But after hiring 44 people and selling Cuberg to Northvolt (he remains at the helm), he has learned a great deal. Below, he summaries this top hiring advice.


  • The mistakes that we've made in hiring have always come when we rationalized a poor cultural fit because that person had a great resume or specific experience. For us, cultural fit means someone with low ego, humility, and an open mind. No matter how great their technical ability seems, do not compromise on values and culture. 

  • Building a diverse early team with highly complementary skill sets and backgrounds is another hiring superpower. You want as many points of view as you can get if you wish to be innovative.

  • Experience is surprisingly unimportant, especially for early-stage startup hires. Rather than finding people who are already experts (who you probably can't afford anyway), hire people early in their career who are hungry to learn and able to grow very quickly. Early on in your company's life you want people who thrive as generalists rather than specialists.

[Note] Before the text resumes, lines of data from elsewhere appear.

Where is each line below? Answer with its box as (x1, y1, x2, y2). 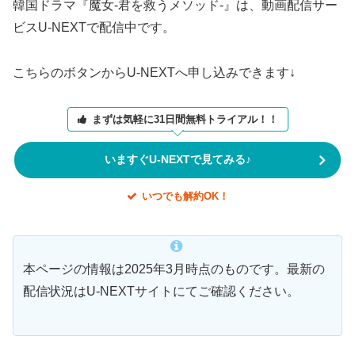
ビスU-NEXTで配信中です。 (13, 21, 175, 35)
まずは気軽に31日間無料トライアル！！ (91, 113, 278, 125)
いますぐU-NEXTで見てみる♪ (104, 153, 251, 166)
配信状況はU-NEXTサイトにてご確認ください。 (23, 284, 300, 299)
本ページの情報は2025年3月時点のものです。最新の (23, 262, 325, 277)
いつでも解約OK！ (141, 189, 229, 202)
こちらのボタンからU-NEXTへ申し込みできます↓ (13, 66, 296, 80)
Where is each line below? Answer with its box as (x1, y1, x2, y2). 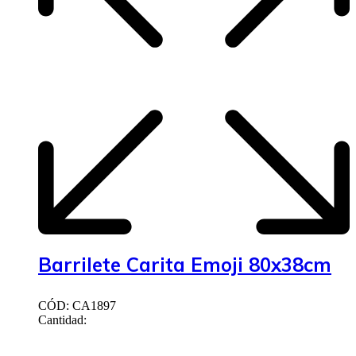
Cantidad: (38, 313, 87, 327)
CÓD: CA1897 (38, 299, 116, 313)
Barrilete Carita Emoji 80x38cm (38, 253, 331, 277)
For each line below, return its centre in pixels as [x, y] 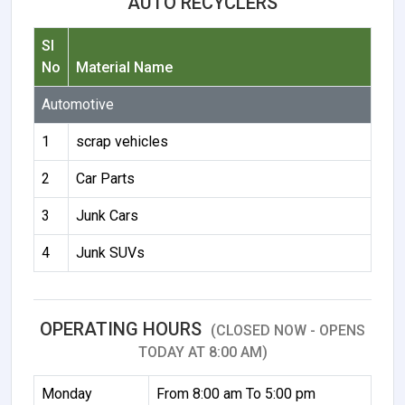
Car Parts [105, 178]
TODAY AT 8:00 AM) [202, 352]
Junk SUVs [110, 252]
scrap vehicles [122, 141]
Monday [67, 393]
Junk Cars [107, 215]
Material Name [124, 67]
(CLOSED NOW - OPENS [288, 330]
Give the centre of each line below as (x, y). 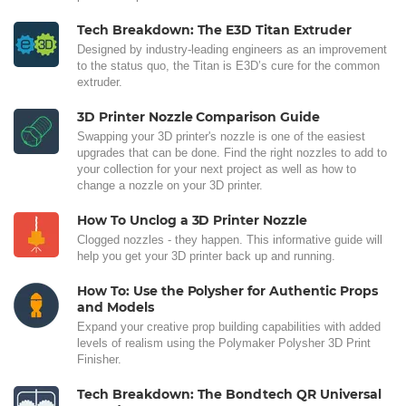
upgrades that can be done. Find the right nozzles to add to (232, 152)
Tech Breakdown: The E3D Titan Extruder (214, 29)
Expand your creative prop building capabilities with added (229, 326)
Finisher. (99, 359)
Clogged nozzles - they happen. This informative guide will (230, 239)
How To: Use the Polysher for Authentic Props (227, 290)
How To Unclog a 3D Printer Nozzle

  • A good fit for a startup is someone who treasures the rapid growth and learning opportunities, not someone who finds that rapid pace a source of stress and worry. 

  • Hire mission-driven people who believe in the long-term impact of what you're doing. It helps with retention. Plus, folks who are aligned with your mission are less likely to just jump ship if a competitor offers to pay them slightly more. 

  • The CEO should stay very involved in all hiring decisions, well past the point of when it may otherwise seem reasonable to outsource lower-level interviews to employees. Effective hiring may be the single most important thing a CEO does in a company, and it's critical to get right. The final decision and quality check must rest with the CEO until you're at least 30+ people.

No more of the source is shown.